_Exercise description:_ Copy exactly, and copy only, the lines from the one bearing "September 01, 2023" through the final line of the records.

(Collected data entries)
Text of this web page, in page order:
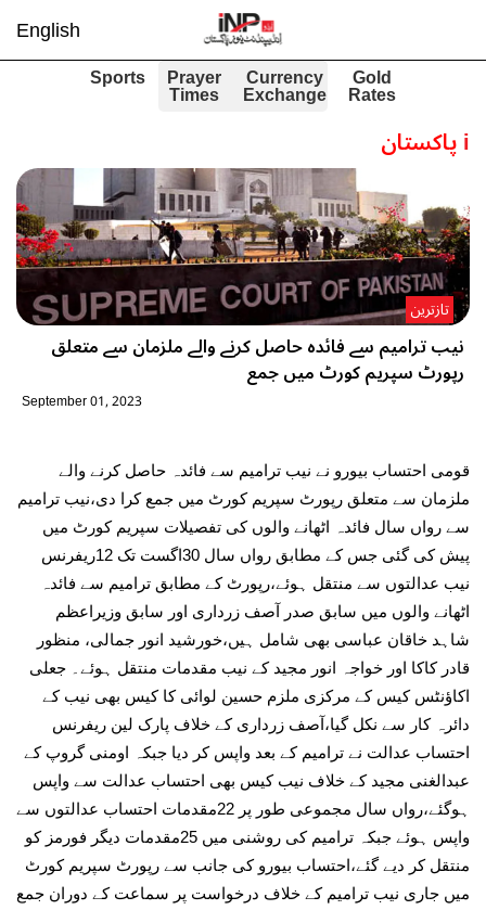
English
Gold
Rates
Currency
Exchange
Prayer
Times
Sports
iپاکستان
نیب ترامیم سے فائدہ حاصل کرنے والے ملزمان سے متعلق
رپورٹ سپریم کورٹ میں جمع
تازترین
September 01, 2023
قومی احتساب بیورو نے نیب ترامیم سے فائدہ حاصل کرنے والے
ملزمان سے متعلق رپورٹ سپریم کورٹ میں جمع کرا دی،نیب ترامیم
سے رواں سال فائدہ اٹھانے والوں کی تفصیلات سپریم کورٹ میں
پیش کی گئی جس کے مطابق رواں سال 30اگست تک 12ریفرنس
نیب عدالتوں سے منتقل ہوئے،رپورٹ کے مطابق ترامیم سے فائدہ
اٹھانے والوں میں سابق صدر آصف زرداری اور سابق وزیراعظم
شاہد خاقان عباسی بھی شامل ہیں،خورشید انور جمالی، منظور
قادر کاکا اور خواجہ انور مجید کے نیب مقدمات منتقل ہوئے۔ جعلی
اکاؤنٹس کیس کے مرکزی ملزم حسین لوائی کا کیس بھی نیب کے
دائرہ کار سے نکل گیا،آصف زرداری کے خلاف پارک لین ریفرنس
احتساب عدالت نے ترامیم کے بعد واپس کر دیا جبکہ اومنی گروپ کے
عبدالغنی مجید کے خلاف نیب کیس بھی احتساب عدالت سے واپس
ہوگئے،رواں سال مجموعی طور پر 22مقدمات احتساب عدالتوں سے
واپس ہوئے جبکہ ترامیم کی روشنی میں 25مقدمات دیگر فورمز کو
منتقل کر دیے گئے،احتساب بیورو کی جانب سے رپورٹ سپریم کورٹ
میں جاری نیب ترامیم کے خلاف درخواست پر سماعت کے دوران جمع

_Reply to the exercise:_
September 01, 2023
قومی احتساب بیورو نے نیب ترامیم سے فائدہ حاصل کرنے والے
ملزمان سے متعلق رپورٹ سپریم کورٹ میں جمع کرا دی،نیب ترامیم
سے رواں سال فائدہ اٹھانے والوں کی تفصیلات سپریم کورٹ میں
پیش کی گئی جس کے مطابق رواں سال 30اگست تک 12ریفرنس
نیب عدالتوں سے منتقل ہوئے،رپورٹ کے مطابق ترامیم سے فائدہ
اٹھانے والوں میں سابق صدر آصف زرداری اور سابق وزیراعظم
شاہد خاقان عباسی بھی شامل ہیں،خورشید انور جمالی، منظور
قادر کاکا اور خواجہ انور مجید کے نیب مقدمات منتقل ہوئے۔ جعلی
اکاؤنٹس کیس کے مرکزی ملزم حسین لوائی کا کیس بھی نیب کے
دائرہ کار سے نکل گیا،آصف زرداری کے خلاف پارک لین ریفرنس
احتساب عدالت نے ترامیم کے بعد واپس کر دیا جبکہ اومنی گروپ کے
عبدالغنی مجید کے خلاف نیب کیس بھی احتساب عدالت سے واپس
ہوگئے،رواں سال مجموعی طور پر 22مقدمات احتساب عدالتوں سے
واپس ہوئے جبکہ ترامیم کی روشنی میں 25مقدمات دیگر فورمز کو
منتقل کر دیے گئے،احتساب بیورو کی جانب سے رپورٹ سپریم کورٹ
میں جاری نیب ترامیم کے خلاف درخواست پر سماعت کے دوران جمع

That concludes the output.